BIOTECHNOLOGY is the latest buzzword in the investment community and, as usual, WA companies have leapt onto the bandwagon with gusto.
Entrepreneurial locals seem to have an uncanny ability to spot an opportunity over the horizon, harnessing the power of domestic investors who don’t have the temptation of too many pokie machines to spend their gambling dollars.
Easy money is a great lure for those seeking capital and WA’s ability to produce it certainly helps the State win new businesses.
But there are great risks for all of us in this latest industrial enterprise.
Scientists are not well known for their financial prowess and investors are not well known for their ability to navigate through the jargon of technological discovery.
Both are improving their skills in this department but the white shoe brigade always seem to sniff an opportunity when market information is lacking. Just look at the finance brokers fiasco and that was in the property development business, hardly something new.
Other examples include almost every sort of metal ever mined and, more recently, the Internet and the hype surrounding the world of e-commerce.
Biotechnology has some advantages over the Internet. Science has long been based on severe peer scrutiny and the publishing of findings in public.
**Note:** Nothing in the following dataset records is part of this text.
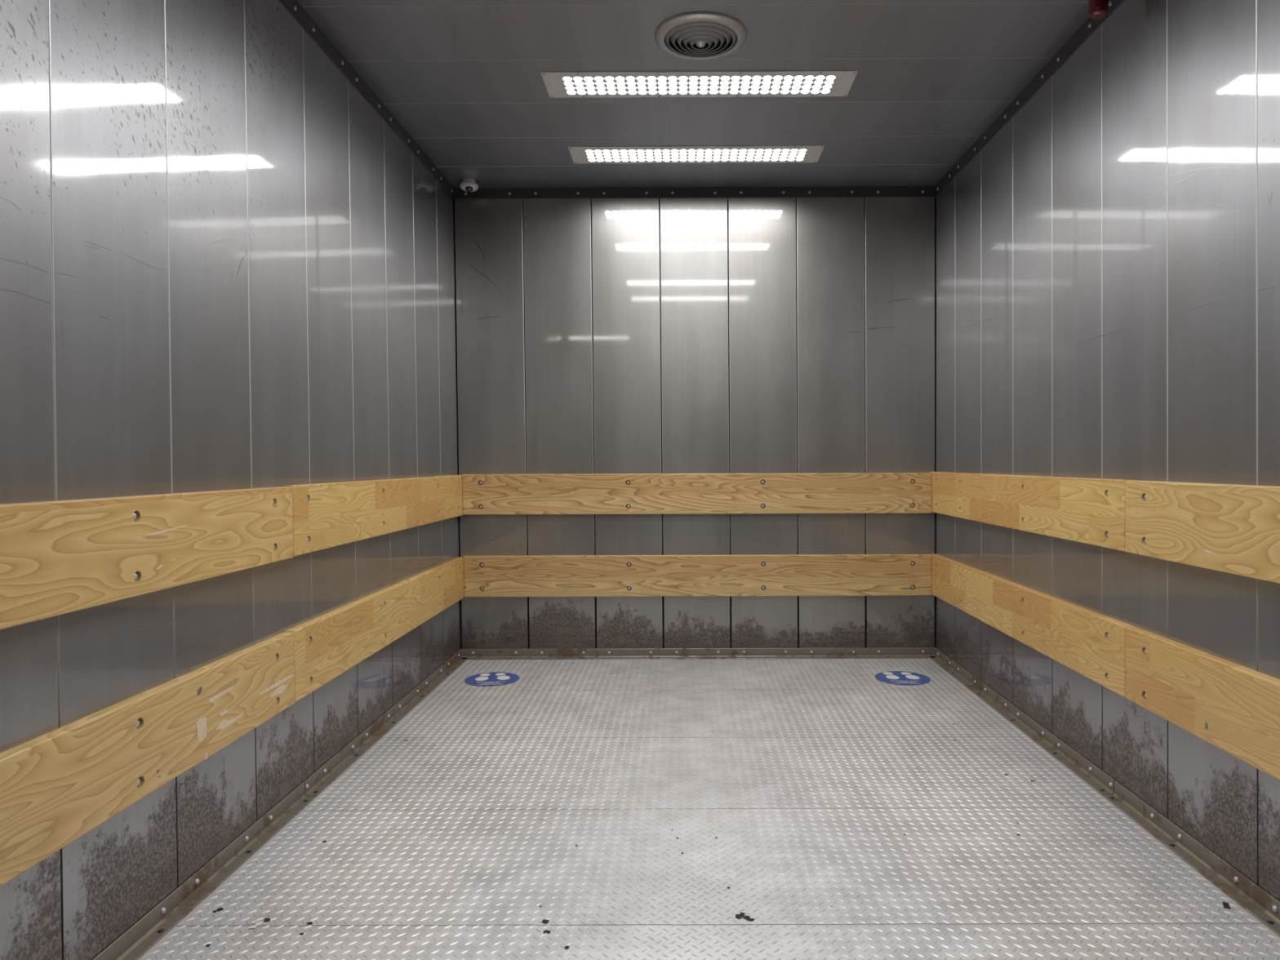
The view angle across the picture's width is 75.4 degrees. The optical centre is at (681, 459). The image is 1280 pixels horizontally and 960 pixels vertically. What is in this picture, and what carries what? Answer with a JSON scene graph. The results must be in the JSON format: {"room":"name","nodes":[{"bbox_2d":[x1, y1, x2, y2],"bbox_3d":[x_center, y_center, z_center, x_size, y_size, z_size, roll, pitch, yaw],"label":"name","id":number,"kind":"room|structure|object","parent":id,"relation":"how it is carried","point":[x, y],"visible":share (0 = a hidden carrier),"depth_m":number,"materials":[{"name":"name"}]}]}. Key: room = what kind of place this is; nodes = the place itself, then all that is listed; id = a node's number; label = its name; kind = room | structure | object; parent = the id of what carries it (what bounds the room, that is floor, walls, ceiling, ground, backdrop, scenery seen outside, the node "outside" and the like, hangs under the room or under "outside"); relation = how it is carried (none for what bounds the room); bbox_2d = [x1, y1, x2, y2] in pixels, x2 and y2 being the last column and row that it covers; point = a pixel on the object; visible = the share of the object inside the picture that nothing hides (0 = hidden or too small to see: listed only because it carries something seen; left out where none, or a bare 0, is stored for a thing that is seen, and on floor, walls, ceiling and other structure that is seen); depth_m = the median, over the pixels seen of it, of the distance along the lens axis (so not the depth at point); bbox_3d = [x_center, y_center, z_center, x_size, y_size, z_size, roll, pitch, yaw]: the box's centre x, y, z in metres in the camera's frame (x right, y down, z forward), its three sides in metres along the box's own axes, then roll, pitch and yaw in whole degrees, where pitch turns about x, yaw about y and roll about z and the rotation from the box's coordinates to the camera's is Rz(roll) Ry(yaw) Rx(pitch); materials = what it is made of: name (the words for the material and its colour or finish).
{"room":"freight elevator interior","nodes":[
{"label":"freight elevator interior","id":0,"kind":"room"},
{"bbox_2d":[0,0,460,959],"bbox_3d":[-1.347,-0.221,2.904,0.051,2.792,4.057,0,0,0],"label":"wall","id":1,"kind":"structure","parent":0,"point":[222,267],"depth_m":2.29,"materials":[{"name":"metal"}]},
{"bbox_2d":[0,486,293,629],"bbox_3d":[-1.318,0.208,1.851,0.035,0.238,1.834,0,0,0],"label":"rail","id":2,"kind":"object","parent":1,"relation":"attached to","point":[57,557],"visible":1,"depth_m":1.94,"materials":[{"name":"brown wood"}]},
{"bbox_2d":[0,631,294,886],"bbox_3d":[-1.310,0.694,1.847,0.036,0.240,1.828,0,0,0],"label":"rail","id":3,"kind":"object","parent":1,"relation":"attached to","point":[57,786],"visible":1,"depth_m":1.93,"materials":[{"name":"brown wood"}]},
{"bbox_2d":[93,782,315,959],"bbox_3d":[-1.296,1.145,1.893,0.046,0.054,1.962,0,0,0],"label":"trim","id":4,"kind":"structure","parent":1,"relation":"attached to","point":[136,941],"depth_m":2.25,"materials":[{"name":"metal"}]},
{"bbox_2d":[280,0,453,198],"bbox_3d":[-1.357,-1.586,2.916,0.012,0.062,3.995,0,0,0],"label":"trim","id":5,"kind":"structure","parent":1,"relation":"attached to","point":[294,6],"depth_m":3.49,"materials":[{"name":"metal"}]},
{"bbox_2d":[283,475,462,556],"bbox_3d":[-1.315,0.210,3.841,0.035,0.238,2.143,0,0,0],"label":"rail","id":6,"kind":"object","parent":1,"relation":"attached to","point":[331,514],"visible":1,"depth_m":3.40,"materials":[{"name":"brown wood"}]},
{"bbox_2d":[284,556,465,702],"bbox_3d":[-1.306,0.696,3.836,0.035,0.240,2.149,0,0,0],"label":"rail","id":7,"kind":"object","parent":1,"relation":"attached to","point":[326,646],"visible":1,"depth_m":3.39,"materials":[{"name":"brown wood"}]},
{"bbox_2d":[303,648,466,796],"bbox_3d":[-1.292,1.150,3.892,0.046,0.054,2.029,0,0,0],"label":"trim","id":8,"kind":"structure","parent":1,"relation":"attached to","point":[331,771],"depth_m":3.50,"materials":[{"name":"metal"}]},
{"bbox_2d":[296,0,1088,187],"bbox_3d":[0.060,-1.629,2.906,2.927,0.014,4.059,0,0,0],"label":"ceiling","id":9,"kind":"structure","parent":0,"point":[463,78],"depth_m":3.49,"materials":[{"name":"metal"}]},
{"bbox_2d":[459,178,478,191],"bbox_3d":[-1.233,-1.578,4.790,0.106,0.068,0.104,0,0,0],"label":"security camera","id":10,"kind":"object","parent":9,"relation":"attached to","point":[468,184],"visible":1,"depth_m":4.76,"materials":[{"name":"white plastic"}]},
{"bbox_2d":[568,145,824,164],"bbox_3d":[0.073,-1.613,4.389,1.324,0.009,0.238,0,0,0],"label":"recessed light","id":11,"kind":"object","parent":9,"relation":"in","point":[744,153],"visible":1,"depth_m":4.37,"materials":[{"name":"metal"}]},
{"bbox_2d":[540,70,857,97],"bbox_3d":[0.072,-1.615,3.571,1.324,0.009,0.238,0,0,0],"label":"recessed light","id":12,"kind":"object","parent":9,"relation":"in","point":[821,82],"visible":1,"depth_m":3.56,"materials":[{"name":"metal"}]},
{"bbox_2d":[654,11,746,60],"bbox_3d":[0.072,-1.600,3.168,0.355,0.042,0.349,0,0,0],"label":"ceiling vent","id":13,"kind":"object","parent":9,"relation":"in","point":[695,35],"visible":1,"depth_m":3.13,"materials":[{"name":"metal"}]},
{"bbox_2d":[1087,0,1108,19],"bbox_3d":[1.406,-1.560,2.794,0.086,0.134,0.084,0,0,0],"label":"warning light","id":14,"kind":"object","parent":9,"relation":"hanging from","point":[1097,9],"visible":1,"depth_m":2.77,"materials":[{"name":"red plastic"}]},
{"bbox_2d":[453,196,936,648],"bbox_3d":[0.079,-0.221,4.919,2.902,2.792,0.014,0,0,0],"label":"wall","id":15,"kind":"structure","parent":0,"point":[648,335],"depth_m":4.91,"materials":[{"name":"metal"}]},
{"bbox_2d":[453,186,934,198],"bbox_3d":[0.074,-1.585,4.911,2.866,0.062,0.011,0,0,0],"label":"trim","id":16,"kind":"structure","parent":15,"relation":"attached to","point":[826,191],"depth_m":4.91,"materials":[{"name":"metal"}]},
{"bbox_2d":[462,472,931,515],"bbox_3d":[0.088,0.204,4.896,2.771,0.238,0.032,0,0,0],"label":"rail","id":17,"kind":"object","parent":15,"relation":"attached to","point":[846,492],"visible":1,"depth_m":4.88,"materials":[{"name":"brown wood"}]},
{"bbox_2d":[463,554,931,596],"bbox_3d":[0.092,0.688,4.894,2.763,0.242,0.032,0,0,0],"label":"rail","id":18,"kind":"object","parent":15,"relation":"attached to","point":[781,575],"visible":1,"depth_m":4.88,"materials":[{"name":"brown wood"}]},
{"bbox_2d":[461,647,936,659],"bbox_3d":[0.096,1.148,4.886,2.818,0.054,0.045,0,0,0],"label":"trim","id":19,"kind":"structure","parent":15,"relation":"attached to","point":[894,652],"depth_m":4.90,"materials":[{"name":"metal"}]},
{"bbox_2d":[138,658,1279,959],"bbox_3d":[0.092,1.194,2.899,2.818,0.052,4.020,0,0,0],"label":"floor","id":20,"kind":"structure","parent":0,"point":[690,809],"depth_m":2.55,"materials":[{"name":"grey metal"}]},
{"bbox_2d":[464,671,519,686],"bbox_3d":[-1.016,1.175,4.429,0.287,0.001,0.287,0,0,0],"label":"floor sticker","id":21,"kind":"object","parent":20,"relation":"on","point":[495,678],"visible":1,"depth_m":4.43,"materials":[{"name":"blue plastic"}]},
{"bbox_2d":[875,671,930,684],"bbox_3d":[1.177,1.168,4.421,0.286,0.001,0.286,0,0,0],"label":"floor sticker","id":22,"kind":"object","parent":20,"relation":"on","point":[899,677],"visible":1,"depth_m":4.42,"materials":[{"name":"blue plastic"}]},
{"bbox_2d":[936,0,1279,902],"bbox_3d":[1.509,-0.231,2.898,0.026,2.792,4.057,0,0,0],"label":"wall","id":23,"kind":"structure","parent":0,"point":[1108,261],"depth_m":2.79,"materials":[{"name":"metal"}]},
{"bbox_2d":[930,648,1114,795],"bbox_3d":[1.480,1.141,3.884,0.045,0.054,2.035,0,0,0],"label":"trim","id":24,"kind":"structure","parent":23,"relation":"attached to","point":[1084,769],"depth_m":3.50,"materials":[{"name":"metal"}]},
{"bbox_2d":[930,471,1125,551],"bbox_3d":[1.487,0.191,3.827,0.033,0.238,2.160,0,0,0],"label":"rail","id":25,"kind":"object","parent":23,"relation":"attached to","point":[1090,511],"visible":1,"depth_m":3.39,"materials":[{"name":"brown wood"}]},
{"bbox_2d":[934,0,1122,196],"bbox_3d":[1.497,-1.596,2.911,0.011,0.062,3.995,0,0,0],"label":"trim","id":26,"kind":"structure","parent":23,"relation":"attached to","point":[1090,24],"depth_m":3.57,"materials":[{"name":"metal"}]},
{"bbox_2d":[930,553,1132,697],"bbox_3d":[1.487,0.676,3.826,0.033,0.238,2.160,0,0,0],"label":"rail","id":27,"kind":"object","parent":23,"relation":"attached to","point":[1091,644],"visible":1,"depth_m":3.39,"materials":[{"name":"brown wood"}]},
{"bbox_2d":[1102,780,1279,937],"bbox_3d":[1.477,1.135,1.885,0.045,0.054,1.956,0,0,0],"label":"trim","id":28,"kind":"structure","parent":23,"relation":"attached to","point":[1260,904],"depth_m":2.36,"materials":[{"name":"metal"}]},
{"bbox_2d":[1124,480,1279,583],"bbox_3d":[1.484,0.186,1.837,0.033,0.238,1.816,0,0,0],"label":"rail","id":29,"kind":"object","parent":23,"relation":"attached to","point":[1234,529],"visible":1,"depth_m":2.31,"materials":[{"name":"brown wood"}]},
{"bbox_2d":[1125,626,1279,780],"bbox_3d":[1.483,0.671,1.836,0.033,0.238,1.816,0,0,0],"label":"rail","id":30,"kind":"object","parent":23,"relation":"attached to","point":[1234,708],"visible":1,"depth_m":2.31,"materials":[{"name":"brown wood"}]}
]}
But many scientists have worked for years without financial reward and, like their Internet cousins, may be blinded by the millions that can be made with a fudge here and fudge there.
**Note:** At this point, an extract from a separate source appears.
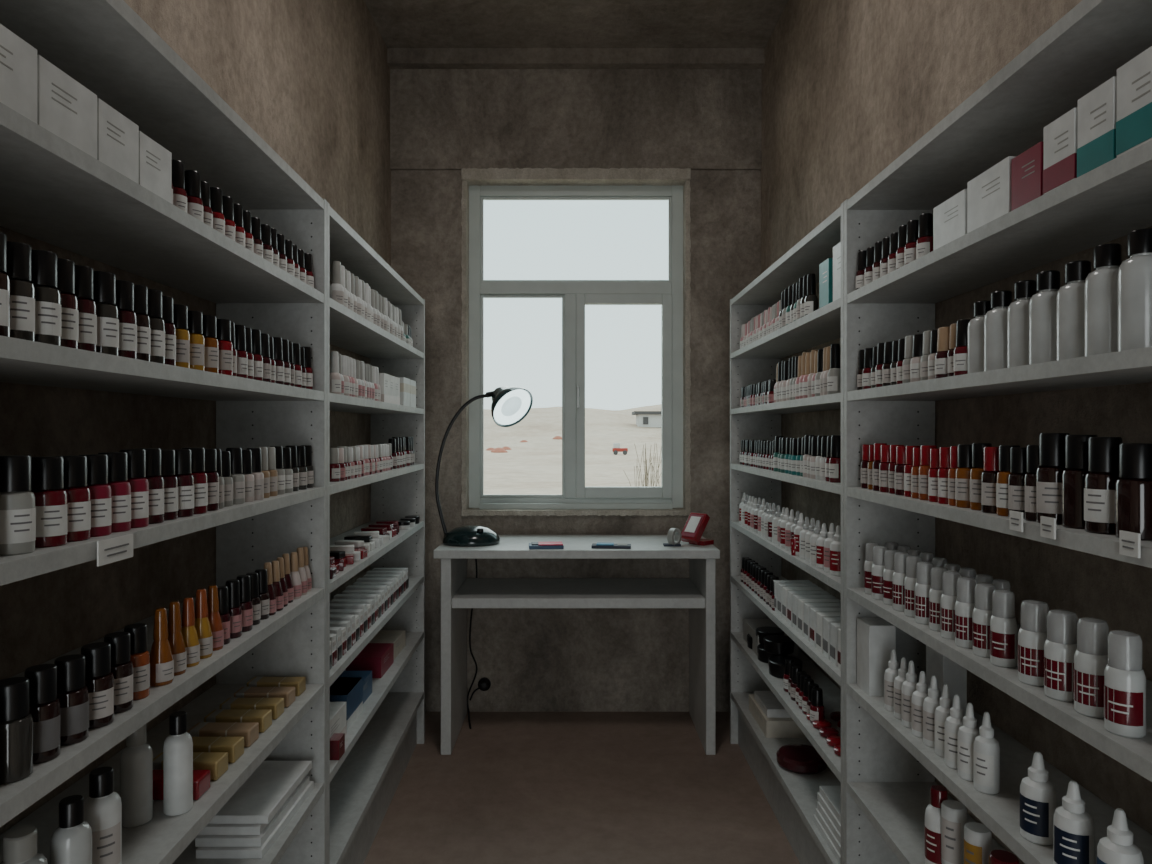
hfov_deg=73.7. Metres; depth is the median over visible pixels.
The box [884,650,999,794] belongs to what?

Part of the restraint this market needs is a long-term view of investment in these risky R&D projects, and that will be helped by governments which put in place the sort of infrastructure needed.
In addition, regulators need to use the lessons of history to protect investors from future losses.
As they pick over the parched bones of technology stocks laid to waste, it would not hurt if they cast a cautious glance over the biotechnology business – even just to let the scallywags know they are looking.